- _WHAT TO PRODUCE_:
For the entries below, print exactly the lines between the line holding "Where would you" and the line holding "Roadster, der 2008", inclusive, and nothing else.
*** SOURCE DATA
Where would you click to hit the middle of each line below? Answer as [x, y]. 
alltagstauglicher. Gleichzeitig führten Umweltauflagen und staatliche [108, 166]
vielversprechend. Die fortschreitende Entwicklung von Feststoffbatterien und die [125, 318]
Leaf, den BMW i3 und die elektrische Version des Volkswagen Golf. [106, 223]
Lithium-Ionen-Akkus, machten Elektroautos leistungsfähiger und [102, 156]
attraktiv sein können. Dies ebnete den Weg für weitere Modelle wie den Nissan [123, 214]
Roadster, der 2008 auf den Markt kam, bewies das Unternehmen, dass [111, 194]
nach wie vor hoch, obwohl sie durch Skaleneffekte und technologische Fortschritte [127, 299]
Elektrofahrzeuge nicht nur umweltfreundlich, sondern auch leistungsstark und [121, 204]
******
*** SOURCE DATA
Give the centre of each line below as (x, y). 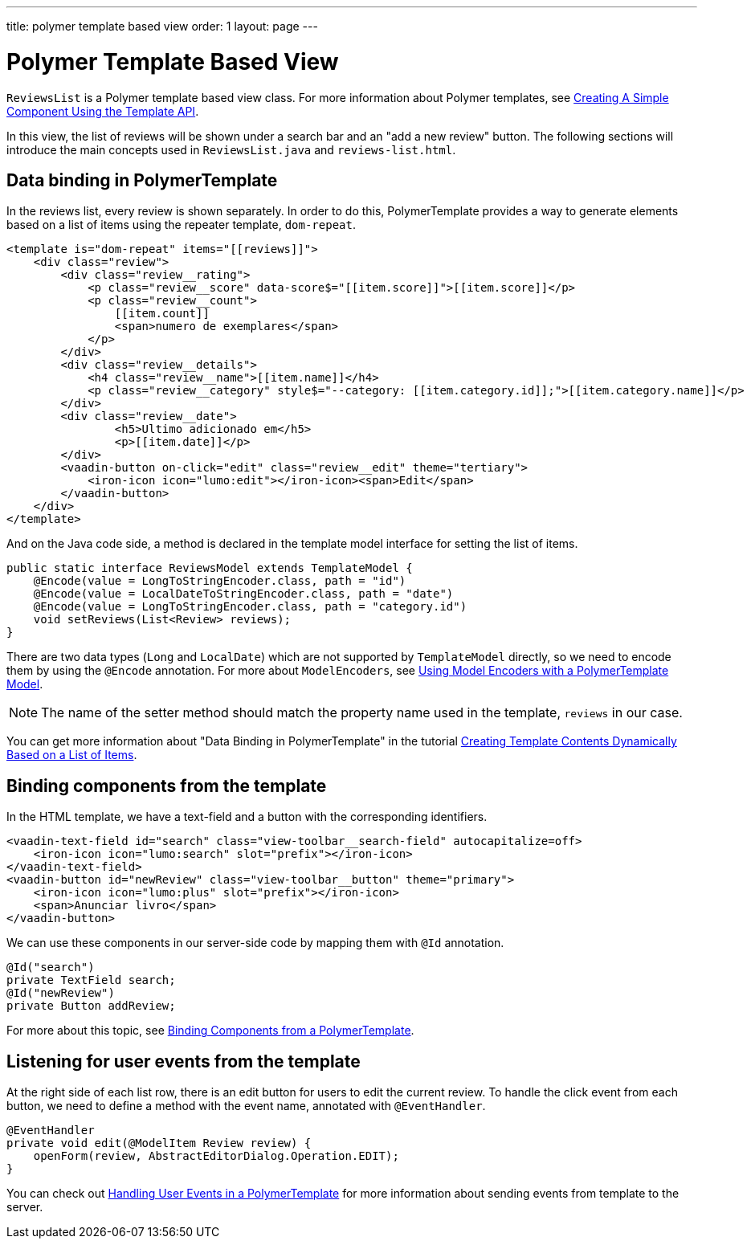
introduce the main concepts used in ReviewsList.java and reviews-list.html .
******
*** SOURCE DATA
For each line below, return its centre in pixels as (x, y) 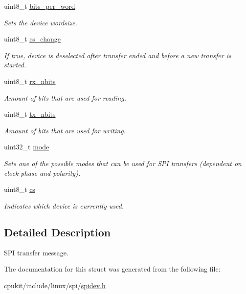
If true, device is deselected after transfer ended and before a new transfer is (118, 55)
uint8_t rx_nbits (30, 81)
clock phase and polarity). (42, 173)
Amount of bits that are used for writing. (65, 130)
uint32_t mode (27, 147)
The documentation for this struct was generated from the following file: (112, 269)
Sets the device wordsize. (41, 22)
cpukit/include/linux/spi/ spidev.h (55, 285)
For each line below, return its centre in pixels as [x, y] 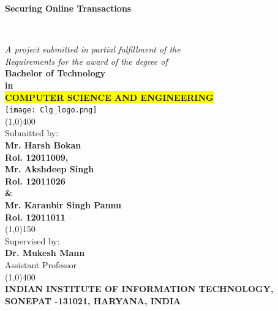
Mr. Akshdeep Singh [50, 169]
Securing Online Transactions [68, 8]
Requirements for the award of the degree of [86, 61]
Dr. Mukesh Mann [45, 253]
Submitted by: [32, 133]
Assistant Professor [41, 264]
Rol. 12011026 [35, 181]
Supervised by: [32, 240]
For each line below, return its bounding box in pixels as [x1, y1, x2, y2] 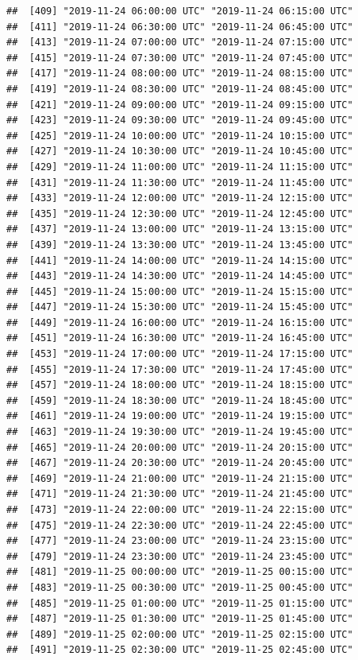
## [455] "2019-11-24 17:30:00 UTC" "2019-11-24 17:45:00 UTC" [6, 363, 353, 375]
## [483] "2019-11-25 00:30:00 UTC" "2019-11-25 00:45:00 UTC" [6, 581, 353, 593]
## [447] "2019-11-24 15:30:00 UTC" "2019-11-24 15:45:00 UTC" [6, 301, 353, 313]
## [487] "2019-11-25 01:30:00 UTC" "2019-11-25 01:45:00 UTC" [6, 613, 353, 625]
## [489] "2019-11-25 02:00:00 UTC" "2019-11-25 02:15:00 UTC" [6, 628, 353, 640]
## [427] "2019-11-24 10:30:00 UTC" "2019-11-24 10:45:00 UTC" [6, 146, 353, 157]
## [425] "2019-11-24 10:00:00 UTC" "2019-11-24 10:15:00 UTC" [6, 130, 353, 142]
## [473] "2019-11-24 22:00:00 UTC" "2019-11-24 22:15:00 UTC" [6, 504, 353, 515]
******
- _SOLVED EXERCISE_:
Where would you click to hit the middle of each line below? Answer as [x, y]. 
alltagstauglicher. Gleichzeitig führten Umweltauflagen und staatliche [108, 166]
vielversprechend. Die fortschreitende Entwicklung von Feststoffbatterien und die [125, 318]
Leaf, den BMW i3 und die elektrische Version des Volkswagen Golf. [106, 223]
Lithium-Ionen-Akkus, machten Elektroautos leistungsfähiger und [102, 156]
attraktiv sein können. Dies ebnete den Weg für weitere Modelle wie den Nissan [123, 214]
Roadster, der 2008 auf den Markt kam, bewies das Unternehmen, dass [111, 194]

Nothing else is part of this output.